Kristi Fender, the former editor of dvm360 magazine, has spent 20 years covering animal health and veterinary medicine. She holds a master’s degree in journalism from the University of Kansas and lives in Shawnee, Kansas, with her family and two feisty shelter rescues: Alvin, an old shepherd mix, and Lucy Jean, a young calico tabby.
HOW TO GET MORE INSURED PATIENTS
The North American Pet Health Insurance Association released a guide for veterinary professionals who want to drive the use of pet insurance. The tips below are based on a study of what practices with higher rates of insured clients do differently.
- Choose one or two pet insurers to research in-depth and promote to clients. This avoids information overload for both the hospital team and clients.
- Appoint one or more insurance specialists who can be go-to team members for answering questions and developing relationships with insurers.
- Review pet insurance information with the client. Don’t just send home a brochure.
- Link from your website to your favorite insurance company.
- Determine which clients have pet health insurance. Pet owners sometimes forget that they have a policy, so asking always helps.
- Note the client’s pet insurance company and put the policy number in the patient record.
- Submit claims on behalf of the client. Yes, it’s an extra step and more paperwork, but it can save you time in the end because the insurer might ask fewer questions about the claim.
- Provide pet insurance as an employee benefit. Once team members get familiar with the process and see the benefits of the coverage, they’ll become advocates with clients.
- Encourage 30-day no-cost trial insurance policies. Many companies offer them in states where the promotion is allowed, and they’re a great way for clients to sample the benefits.
- Engage the entire practice. As with any hospital-wide initiative, all team members need to be on the same page to drive change.
TRIPLING THE PERCENTAGE WOULD BE TERRIFIC
Just 2% to 3% of U.S. pets are covered by insurance, according to the North American Pet Health Insurance Association. About 20 insurers are working to drive the percentage higher, said John Volk of Brakke Consulting.
What’s the true potential of the market? Not long ago, Volk was listening to a presentation by a pet insurance company leader who said the industry could achieve 25% market penetration, though the exec admitted it would take decades. Volk is skeptical.

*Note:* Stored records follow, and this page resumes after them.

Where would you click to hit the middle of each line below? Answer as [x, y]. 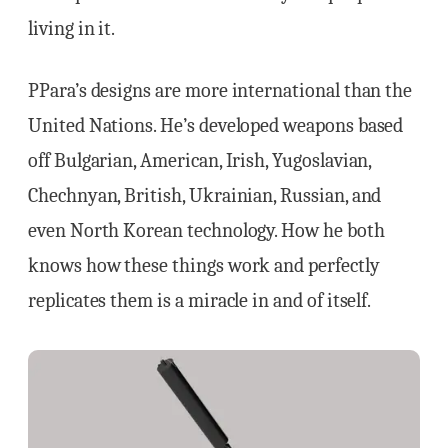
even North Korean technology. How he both [206, 230]
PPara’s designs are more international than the [220, 90]
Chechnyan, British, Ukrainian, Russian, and [205, 195]
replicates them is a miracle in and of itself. [200, 300]
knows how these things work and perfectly [204, 265]
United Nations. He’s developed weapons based [216, 125]
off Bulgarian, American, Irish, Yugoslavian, [200, 160]
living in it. [72, 28]
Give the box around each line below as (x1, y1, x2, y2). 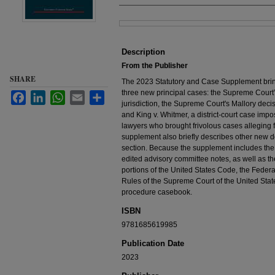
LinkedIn (45, 91, 74, 99)
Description (122, 47, 165, 56)
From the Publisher (122, 61, 188, 70)
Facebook (26, 91, 59, 99)
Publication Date (122, 239, 184, 248)
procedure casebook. (122, 188, 192, 196)
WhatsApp (65, 91, 99, 99)
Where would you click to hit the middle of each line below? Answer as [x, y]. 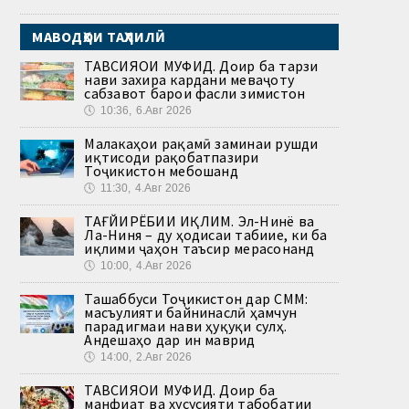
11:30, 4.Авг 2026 [146, 188]
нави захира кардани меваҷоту [189, 79]
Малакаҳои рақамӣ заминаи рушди [201, 143]
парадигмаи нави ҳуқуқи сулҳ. [186, 325]
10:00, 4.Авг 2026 [146, 265]
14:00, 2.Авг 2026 [146, 357]
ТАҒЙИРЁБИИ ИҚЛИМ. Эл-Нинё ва [199, 220]
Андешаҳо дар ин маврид [170, 339]
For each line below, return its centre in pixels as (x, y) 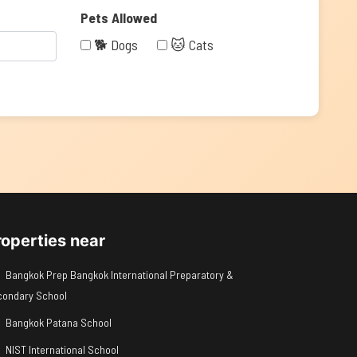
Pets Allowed (118, 18)
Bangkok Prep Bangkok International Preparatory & (119, 275)
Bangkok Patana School (58, 322)
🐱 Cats (192, 45)
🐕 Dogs (116, 45)
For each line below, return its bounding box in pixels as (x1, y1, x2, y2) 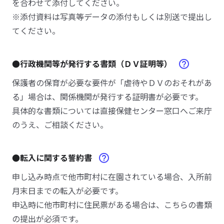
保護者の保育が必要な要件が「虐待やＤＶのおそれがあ (12, 76, 212, 88)
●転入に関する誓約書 (12, 151, 94, 163)
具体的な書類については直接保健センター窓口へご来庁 (12, 104, 212, 116)
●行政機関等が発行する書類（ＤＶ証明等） (12, 57, 174, 69)
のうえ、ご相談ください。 (12, 118, 108, 130)
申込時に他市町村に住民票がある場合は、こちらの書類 (12, 198, 212, 210)
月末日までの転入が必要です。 (12, 184, 123, 196)
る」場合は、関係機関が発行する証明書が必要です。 (12, 90, 203, 102)
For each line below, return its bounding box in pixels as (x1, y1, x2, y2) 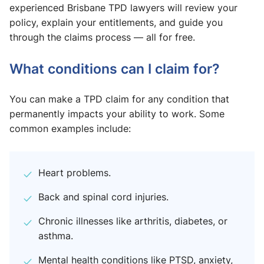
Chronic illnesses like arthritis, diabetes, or (38, 214, 227, 227)
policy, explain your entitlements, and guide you (9, 16, 223, 29)
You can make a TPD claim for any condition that (9, 93, 229, 105)
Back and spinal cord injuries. (38, 190, 169, 203)
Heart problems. (38, 166, 111, 179)
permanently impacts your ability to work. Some (9, 107, 225, 120)
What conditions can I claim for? (9, 59, 220, 78)
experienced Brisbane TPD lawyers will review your (9, 1, 237, 14)
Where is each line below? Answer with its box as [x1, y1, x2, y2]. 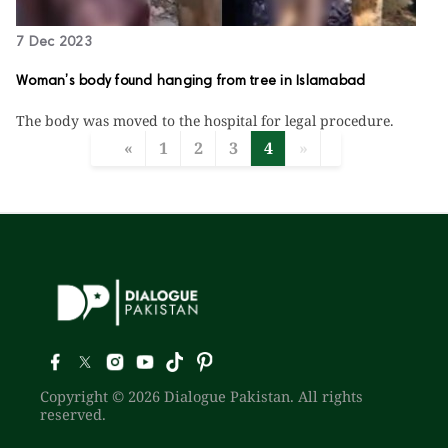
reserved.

“I think that’s optimistic,” he said. “One of my benchmarks is renter’s insurance. For the most part, that’s a discretionary purchase, whereas homeowners and auto insurance are pretty much required. Even with life insurance, there are compelling reasons to have it if you have a family.”
Just 7% to 8% of renters have renter’s insurance, Volk said, and for him, that’s a more realistic comparison for the pet industry to look at.
“It’s a type of insurance people buy only when they feel a need,” Volk said. “Still, if 7% or 8% of pet owners had insurance, that would be triple what it is now. It would be a huge accomplishment and make the pet insurance industry quite large, actually.”